At real estate seminars and live workshops held across the country, Don shares his years of hands-on experience as he teaches strategies he has personally tested in the real world. Through REIN (www.reincanada.com), Don has helped investors achieve their dreams. Some of the most notable investor stories were the foundation of another of his books, 51 Success Stories from Canadian Real Estate Investors. Along the way, charities such as Habitat for Humanity have also benefited from Don’s enterprise.
Navaz Murji is a Certified General Accountant (CGA). In 1992, he moved his nine-year-old accounting practice to Burnaby, B.C., from Edmonton, where he had already started investing in real estate.
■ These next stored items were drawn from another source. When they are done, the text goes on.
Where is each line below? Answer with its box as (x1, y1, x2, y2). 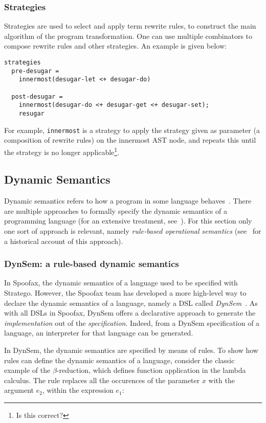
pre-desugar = (11, 67, 59, 75)
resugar (18, 109, 45, 117)
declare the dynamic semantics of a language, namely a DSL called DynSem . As (4, 297, 258, 308)
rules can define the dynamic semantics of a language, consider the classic (4, 354, 235, 365)
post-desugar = (11, 93, 63, 100)
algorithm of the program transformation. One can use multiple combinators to (4, 30, 253, 41)
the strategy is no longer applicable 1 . (4, 145, 120, 157)
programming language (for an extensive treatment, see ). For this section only (4, 215, 252, 226)

Today’s practice, Murji & Associates (www.realaccountant.com), maintains a strong emphasis on owner-operated enterprises, with 48% of the client base composed of real estate investors. Navaz also maintains his own real estate investment portfolio that contains several multi-family buildings developed with other investors.
George E. Dube, Chartered Accountant, established what is now known as Dube & Associates Professional Corporation, Chartered Accountants (www.dubeandassociates.com) in 1997 after several years with national accounting firms. A veteran real estate accountant and investor whose practice focuses on providing the knowledge and tools clients need to increase the value of their businesses, George is a frequent guest speaker at Ontario REIN meetings. George and his team represent Canadian clients as well as clients from other countries who invest in Canadian real estate.
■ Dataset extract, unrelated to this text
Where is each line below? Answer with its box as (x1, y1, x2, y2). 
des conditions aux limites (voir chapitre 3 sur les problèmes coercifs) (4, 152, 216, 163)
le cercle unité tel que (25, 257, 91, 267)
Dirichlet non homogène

Keeping your books in order and your taxes minimized are crucial elements for profitable real estate investing, and it’s vital for real estate investors to take an active role in their administration. 81 Financial and Tax Tips for the Canadian Real Estate Investor offers clear direction and applicable examples to unravel these often complex issues that are key to maximizing your revenue and reducing your taxes. This isn’t a guide to tax evasion or dodgy accounting. This is a guide to understanding the limitations, requirements and benefits of the Canadian system and making sure that they work for you, the investor, and not against you.
Different forms of property ownership and property type bring with them variations in how they must be accounted for in your books and the taxation rules associated with them. These differences are not the responsibility of your accountant or lawyer, they’re yours. 81 Financial and Tax Tips for the Canadian Real Estate Investor is an accessible guide to tax and accounting and how these concerns intersect with your real estate investments.
If you’re serious about your real estate investments, 81 Financial and Tax Tips for the Canadian Real Estate Investor is a vital resource that will help you maximize your revenue and keep more of that money in your bank account.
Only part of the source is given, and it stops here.